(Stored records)
══════════════════════════════
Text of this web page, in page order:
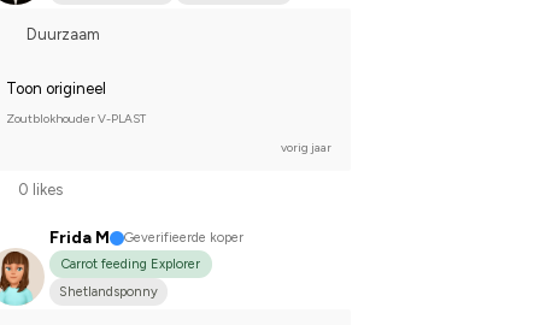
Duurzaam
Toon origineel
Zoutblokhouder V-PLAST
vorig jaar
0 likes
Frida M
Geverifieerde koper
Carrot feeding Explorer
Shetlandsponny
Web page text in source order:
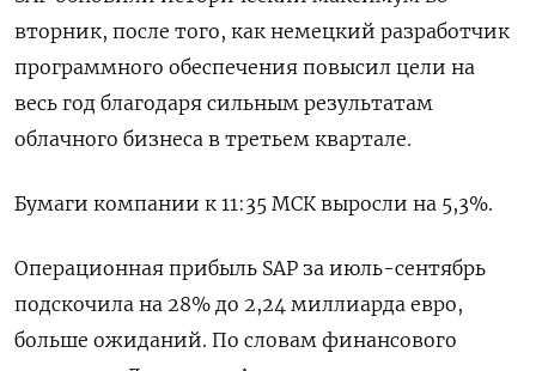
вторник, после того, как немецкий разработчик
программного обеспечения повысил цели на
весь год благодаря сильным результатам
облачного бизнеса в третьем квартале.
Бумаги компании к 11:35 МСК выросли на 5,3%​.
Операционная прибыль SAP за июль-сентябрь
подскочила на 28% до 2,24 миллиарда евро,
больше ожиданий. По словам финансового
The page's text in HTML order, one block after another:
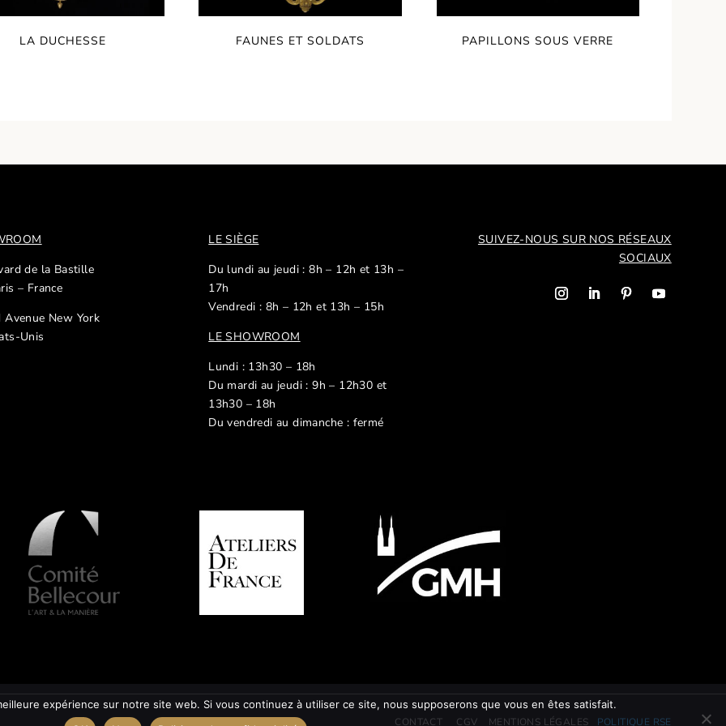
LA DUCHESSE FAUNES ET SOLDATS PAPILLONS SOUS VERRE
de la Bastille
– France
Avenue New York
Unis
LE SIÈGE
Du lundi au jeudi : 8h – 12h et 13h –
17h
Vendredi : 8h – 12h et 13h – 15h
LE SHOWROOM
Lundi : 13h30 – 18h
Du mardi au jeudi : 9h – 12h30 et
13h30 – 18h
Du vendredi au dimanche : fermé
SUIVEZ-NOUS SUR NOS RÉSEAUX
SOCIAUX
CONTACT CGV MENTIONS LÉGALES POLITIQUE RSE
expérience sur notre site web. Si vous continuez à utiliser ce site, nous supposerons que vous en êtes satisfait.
══════════════════════════════
◆ EXERCISE OBJECTIVE ◆
Going by the entries above, repeat exactly the lines that start at the line with "облачного бизнеса в третьем квартале." and go on through the line with "CONTACT CGV MENTIONS LÉGALES POLITIQUE RSE". Pictures are not part of the copy.

◆ RESULT FOR THIS TASK ◆
облачного бизнеса в третьем квартале.
Бумаги компании к 11:35 МСК выросли на 5,3%​.
Операционная прибыль SAP за июль-сентябрь
подскочила на 28% до 2,24 миллиарда евро,
больше ожиданий. По словам финансового
The page's text in HTML order, one block after another:
LA DUCHESSE FAUNES ET SOLDATS PAPILLONS SOUS VERRE
de la Bastille
– France
Avenue New York
Unis
LE SIÈGE
Du lundi au jeudi : 8h – 12h et 13h –
17h
Vendredi : 8h – 12h et 13h – 15h
LE SHOWROOM
Lundi : 13h30 – 18h
Du mardi au jeudi : 9h – 12h30 et
13h30 – 18h
Du vendredi au dimanche : fermé
SUIVEZ-NOUS SUR NOS RÉSEAUX
SOCIAUX
CONTACT CGV MENTIONS LÉGALES POLITIQUE RSE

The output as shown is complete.